**Your task**
Could you repeat word for word only the lines from the one containing "Comprehensive Guide [190, 83]" to the last line of the data below?

**Information given**
================

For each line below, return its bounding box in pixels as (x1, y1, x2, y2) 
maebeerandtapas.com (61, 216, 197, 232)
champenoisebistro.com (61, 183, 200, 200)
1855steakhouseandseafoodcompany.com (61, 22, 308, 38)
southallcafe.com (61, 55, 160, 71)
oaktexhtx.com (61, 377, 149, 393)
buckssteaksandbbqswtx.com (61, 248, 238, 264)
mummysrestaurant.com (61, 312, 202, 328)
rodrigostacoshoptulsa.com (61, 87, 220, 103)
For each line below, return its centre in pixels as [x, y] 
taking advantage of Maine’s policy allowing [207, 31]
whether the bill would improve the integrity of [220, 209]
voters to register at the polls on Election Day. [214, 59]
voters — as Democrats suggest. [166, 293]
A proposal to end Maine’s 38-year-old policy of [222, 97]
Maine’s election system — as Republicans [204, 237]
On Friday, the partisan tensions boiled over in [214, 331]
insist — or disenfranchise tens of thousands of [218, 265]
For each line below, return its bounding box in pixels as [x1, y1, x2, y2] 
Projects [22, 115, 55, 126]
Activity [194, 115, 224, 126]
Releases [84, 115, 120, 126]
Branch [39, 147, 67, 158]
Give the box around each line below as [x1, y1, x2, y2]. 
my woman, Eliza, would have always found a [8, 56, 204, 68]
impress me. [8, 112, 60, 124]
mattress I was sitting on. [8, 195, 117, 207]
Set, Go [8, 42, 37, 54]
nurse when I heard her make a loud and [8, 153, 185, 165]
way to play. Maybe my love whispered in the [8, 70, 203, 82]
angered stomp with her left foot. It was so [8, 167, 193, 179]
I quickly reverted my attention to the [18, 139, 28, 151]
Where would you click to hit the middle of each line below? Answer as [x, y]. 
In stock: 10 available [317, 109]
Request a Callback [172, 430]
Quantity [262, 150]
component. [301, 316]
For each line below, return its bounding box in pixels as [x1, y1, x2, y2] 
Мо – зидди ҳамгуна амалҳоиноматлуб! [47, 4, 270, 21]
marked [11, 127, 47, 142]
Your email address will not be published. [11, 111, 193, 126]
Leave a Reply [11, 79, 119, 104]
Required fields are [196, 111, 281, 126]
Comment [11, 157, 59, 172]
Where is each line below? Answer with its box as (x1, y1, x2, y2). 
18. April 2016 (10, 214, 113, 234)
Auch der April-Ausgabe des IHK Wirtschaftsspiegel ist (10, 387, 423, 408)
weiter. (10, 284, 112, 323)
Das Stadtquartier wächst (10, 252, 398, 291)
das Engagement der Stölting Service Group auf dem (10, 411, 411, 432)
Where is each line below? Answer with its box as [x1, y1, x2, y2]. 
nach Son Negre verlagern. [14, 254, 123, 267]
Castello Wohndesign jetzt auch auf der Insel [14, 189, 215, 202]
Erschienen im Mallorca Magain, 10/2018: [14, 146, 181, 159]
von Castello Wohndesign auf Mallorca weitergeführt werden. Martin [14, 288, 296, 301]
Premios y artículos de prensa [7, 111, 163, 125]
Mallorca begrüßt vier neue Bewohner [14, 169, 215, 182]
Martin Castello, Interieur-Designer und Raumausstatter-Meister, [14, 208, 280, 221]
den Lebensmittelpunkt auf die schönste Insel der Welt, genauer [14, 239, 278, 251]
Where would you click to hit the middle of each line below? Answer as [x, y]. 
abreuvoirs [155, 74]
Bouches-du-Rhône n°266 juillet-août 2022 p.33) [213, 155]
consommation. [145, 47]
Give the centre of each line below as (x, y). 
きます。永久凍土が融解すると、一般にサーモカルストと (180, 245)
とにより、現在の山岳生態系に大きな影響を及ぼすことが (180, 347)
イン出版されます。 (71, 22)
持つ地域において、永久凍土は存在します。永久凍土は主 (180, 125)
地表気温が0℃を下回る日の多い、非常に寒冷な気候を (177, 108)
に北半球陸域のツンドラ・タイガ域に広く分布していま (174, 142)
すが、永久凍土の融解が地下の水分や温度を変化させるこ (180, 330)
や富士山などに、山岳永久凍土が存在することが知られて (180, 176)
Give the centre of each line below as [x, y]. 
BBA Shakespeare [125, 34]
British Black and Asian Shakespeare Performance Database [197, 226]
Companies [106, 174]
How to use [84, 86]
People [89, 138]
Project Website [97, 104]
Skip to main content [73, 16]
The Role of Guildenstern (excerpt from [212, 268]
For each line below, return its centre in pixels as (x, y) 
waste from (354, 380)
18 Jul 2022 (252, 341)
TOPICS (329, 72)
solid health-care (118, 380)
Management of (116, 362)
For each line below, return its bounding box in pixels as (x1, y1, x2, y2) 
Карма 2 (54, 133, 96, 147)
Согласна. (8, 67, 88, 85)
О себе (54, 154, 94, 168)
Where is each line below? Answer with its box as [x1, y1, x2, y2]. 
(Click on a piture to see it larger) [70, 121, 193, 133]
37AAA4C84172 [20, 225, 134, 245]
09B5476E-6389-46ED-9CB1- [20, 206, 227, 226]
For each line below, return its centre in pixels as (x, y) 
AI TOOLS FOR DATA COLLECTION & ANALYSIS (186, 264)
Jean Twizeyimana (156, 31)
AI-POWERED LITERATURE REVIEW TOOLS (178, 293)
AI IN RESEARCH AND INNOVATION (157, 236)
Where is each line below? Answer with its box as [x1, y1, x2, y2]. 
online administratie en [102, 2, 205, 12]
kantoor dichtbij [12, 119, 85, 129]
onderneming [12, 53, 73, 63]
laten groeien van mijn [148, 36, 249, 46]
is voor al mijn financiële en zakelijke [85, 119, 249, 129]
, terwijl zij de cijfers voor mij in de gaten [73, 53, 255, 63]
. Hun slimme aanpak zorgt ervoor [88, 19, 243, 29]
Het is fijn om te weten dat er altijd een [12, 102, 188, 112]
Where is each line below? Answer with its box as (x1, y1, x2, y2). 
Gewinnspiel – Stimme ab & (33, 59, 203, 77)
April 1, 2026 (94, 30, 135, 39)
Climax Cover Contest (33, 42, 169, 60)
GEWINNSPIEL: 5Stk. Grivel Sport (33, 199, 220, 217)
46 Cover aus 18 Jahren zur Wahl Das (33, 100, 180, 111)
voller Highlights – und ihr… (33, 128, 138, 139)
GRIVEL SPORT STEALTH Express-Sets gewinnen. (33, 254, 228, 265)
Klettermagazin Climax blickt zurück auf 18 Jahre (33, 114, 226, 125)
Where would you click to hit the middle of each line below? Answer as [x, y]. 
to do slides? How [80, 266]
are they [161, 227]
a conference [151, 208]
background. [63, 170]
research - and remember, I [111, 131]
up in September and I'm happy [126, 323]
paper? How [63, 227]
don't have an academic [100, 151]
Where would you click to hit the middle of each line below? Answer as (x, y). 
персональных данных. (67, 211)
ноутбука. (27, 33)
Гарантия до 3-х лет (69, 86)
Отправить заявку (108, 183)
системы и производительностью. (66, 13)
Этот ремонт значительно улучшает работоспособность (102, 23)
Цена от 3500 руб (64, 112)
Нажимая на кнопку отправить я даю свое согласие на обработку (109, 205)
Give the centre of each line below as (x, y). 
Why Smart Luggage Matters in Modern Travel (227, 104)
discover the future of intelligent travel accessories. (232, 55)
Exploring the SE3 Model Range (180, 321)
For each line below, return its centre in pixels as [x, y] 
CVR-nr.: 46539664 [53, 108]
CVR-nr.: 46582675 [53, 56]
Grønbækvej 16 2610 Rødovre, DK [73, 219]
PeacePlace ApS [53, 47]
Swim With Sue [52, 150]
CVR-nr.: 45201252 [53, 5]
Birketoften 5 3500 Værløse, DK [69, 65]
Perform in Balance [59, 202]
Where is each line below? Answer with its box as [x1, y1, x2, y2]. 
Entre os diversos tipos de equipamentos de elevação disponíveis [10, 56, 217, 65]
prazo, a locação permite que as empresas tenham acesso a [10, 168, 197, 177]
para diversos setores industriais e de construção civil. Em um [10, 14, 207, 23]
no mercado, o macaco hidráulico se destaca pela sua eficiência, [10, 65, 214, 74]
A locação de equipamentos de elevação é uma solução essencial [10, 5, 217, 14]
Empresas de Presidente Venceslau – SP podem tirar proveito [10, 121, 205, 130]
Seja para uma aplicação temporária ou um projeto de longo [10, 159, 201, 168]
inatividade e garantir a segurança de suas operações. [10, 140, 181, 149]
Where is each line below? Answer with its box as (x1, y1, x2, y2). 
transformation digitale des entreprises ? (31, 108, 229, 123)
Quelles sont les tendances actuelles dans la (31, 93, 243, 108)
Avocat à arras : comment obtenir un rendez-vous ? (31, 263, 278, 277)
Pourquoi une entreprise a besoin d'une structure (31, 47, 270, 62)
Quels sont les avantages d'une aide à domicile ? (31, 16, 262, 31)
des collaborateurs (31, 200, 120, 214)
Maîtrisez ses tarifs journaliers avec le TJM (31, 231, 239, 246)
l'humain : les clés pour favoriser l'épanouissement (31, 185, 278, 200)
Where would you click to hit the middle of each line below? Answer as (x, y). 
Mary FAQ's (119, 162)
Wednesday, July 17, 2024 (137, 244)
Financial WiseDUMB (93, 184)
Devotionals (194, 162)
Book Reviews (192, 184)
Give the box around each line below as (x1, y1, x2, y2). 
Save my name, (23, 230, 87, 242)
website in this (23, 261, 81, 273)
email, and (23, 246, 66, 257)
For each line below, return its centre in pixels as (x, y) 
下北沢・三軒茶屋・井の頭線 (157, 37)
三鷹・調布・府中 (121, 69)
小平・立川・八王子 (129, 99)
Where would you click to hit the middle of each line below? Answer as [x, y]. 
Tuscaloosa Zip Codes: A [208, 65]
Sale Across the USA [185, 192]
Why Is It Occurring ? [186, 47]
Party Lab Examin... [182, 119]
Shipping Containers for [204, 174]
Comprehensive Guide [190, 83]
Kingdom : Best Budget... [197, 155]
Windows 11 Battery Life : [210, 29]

================

**Response to the exercise**
Comprehensive Guide [190, 83]
Kingdom : Best Budget... [197, 155]
Windows 11 Battery Life : [210, 29]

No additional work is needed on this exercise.